But for that she would have been spontaneous and friendly rather than restrained.
They ushered Carley into a big living room and up to a fire of blazing logs, where they helped divest her of the wet wraps. And all the time they talked in the solicitous way natural to women who were kind and unused to many visitors. Then Mrs. Hutter bustled off to make a cup of hot coffee while Flo talked.
"We'll shore give you the nicest room--with a sleeping porch right under the cliff where the water falls. It'll sing you to sleep. Of course you needn't use the bed outdoors until it's warmer.
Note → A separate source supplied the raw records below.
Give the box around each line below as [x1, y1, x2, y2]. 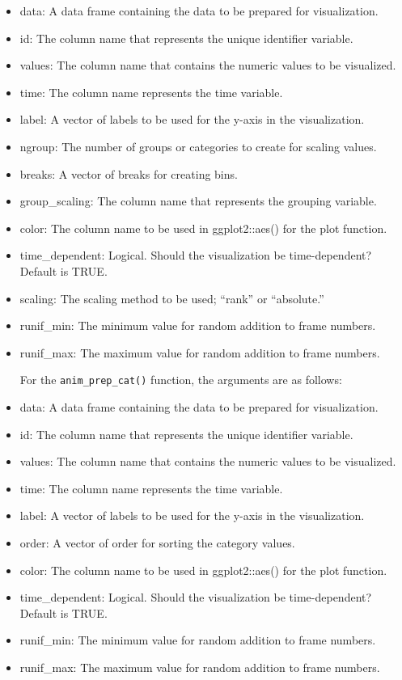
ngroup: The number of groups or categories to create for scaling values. [19, 137, 377, 154]
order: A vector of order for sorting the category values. [19, 534, 295, 551]
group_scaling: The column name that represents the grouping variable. [19, 192, 377, 209]
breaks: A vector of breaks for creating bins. [19, 165, 238, 182]
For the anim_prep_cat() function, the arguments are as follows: [19, 371, 342, 388]
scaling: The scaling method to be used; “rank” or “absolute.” [19, 289, 324, 306]
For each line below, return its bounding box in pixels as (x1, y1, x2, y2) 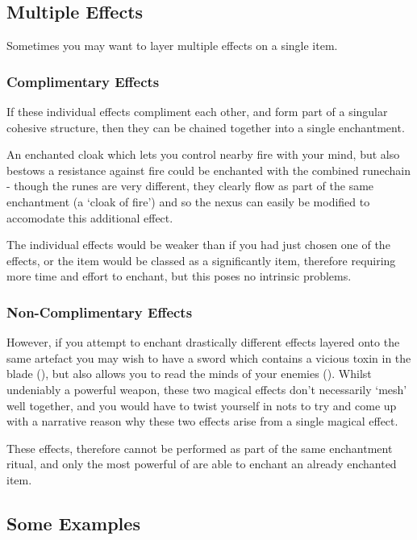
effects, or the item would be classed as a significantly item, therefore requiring (6, 251, 396, 268)
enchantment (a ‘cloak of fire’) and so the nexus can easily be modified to (6, 193, 370, 210)
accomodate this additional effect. (6, 209, 173, 226)
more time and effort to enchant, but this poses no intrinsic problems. (6, 268, 352, 285)
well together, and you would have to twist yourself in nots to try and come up (6, 397, 397, 413)
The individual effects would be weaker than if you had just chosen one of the (6, 236, 390, 253)
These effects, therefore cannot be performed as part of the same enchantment (6, 439, 393, 456)
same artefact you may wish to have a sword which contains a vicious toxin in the (6, 349, 411, 366)

Spring is late here, you know, and we'll have nasty weather yet. You really happened on Oak Creek at its least attractive season. But then it's always--well, just Oak Creek. You'll come to know."
"I dare say I'll remember my first sight of it and the ride down that cliff road," said Carley, with a wan smile.
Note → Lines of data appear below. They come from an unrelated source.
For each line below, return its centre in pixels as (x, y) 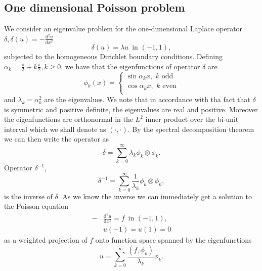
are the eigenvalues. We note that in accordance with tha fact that (147, 99)
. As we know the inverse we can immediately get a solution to (155, 196)
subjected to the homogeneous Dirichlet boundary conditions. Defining (114, 56)
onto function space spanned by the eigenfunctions (173, 240)
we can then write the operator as (57, 139)
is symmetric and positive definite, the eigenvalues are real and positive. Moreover (131, 109)
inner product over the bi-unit (192, 119)
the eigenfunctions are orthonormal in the (69, 119)

"Oh, that's nothing to what you'll see and do," returned Flo, knowingly. "We've had Eastern tenderfeet here before. And never was there a one of them who didn't come to love Arizona."
"Tenderfoot! It hadn't occurred to me. But of course--" murmured Carley.
Then Mrs. Hutter returned, carrying a tray, which she set upon a chair, and drew to Carley's side. "Eat an' drink," she said, as if these actions were the cardinally important ones of life. "Flo, you carry her bags up to that west room we always give to some particular person we want to love Lolomi." Next she threw sticks of wood upon the fire, making it crackle and blaze, then seated herself near Carley and beamed upon her.
"You'll not mind if we call you Carley?" she asked, eagerly.
"Oh, indeed no! I--I'd like it," returned Carley, made to feel friendly and at home in spite of herself.
"You see it's not as if you were just a stranger," went on Mrs. flutter. "Tom--that's Flo's father--took a likin' to Glenn Kilbourne when he first came to Oak Creek over a year ago. I wonder if you all know how sick that soldier boy was. . . . Well, he lay on his back for two solid weeks--in the room we're givin' you. An' I for one didn't think he'd ever get up. But he did. An' he got better. An' after a while he went to work for Tom. Then six months an' more ago he invested in the sheep business with Tom. He lived with us until he built his cabin up West Fork. He an' Flo have run together a good deal, an' naturally he told her about you. So you see you're not a stranger. An' we want you to feel you're with friends."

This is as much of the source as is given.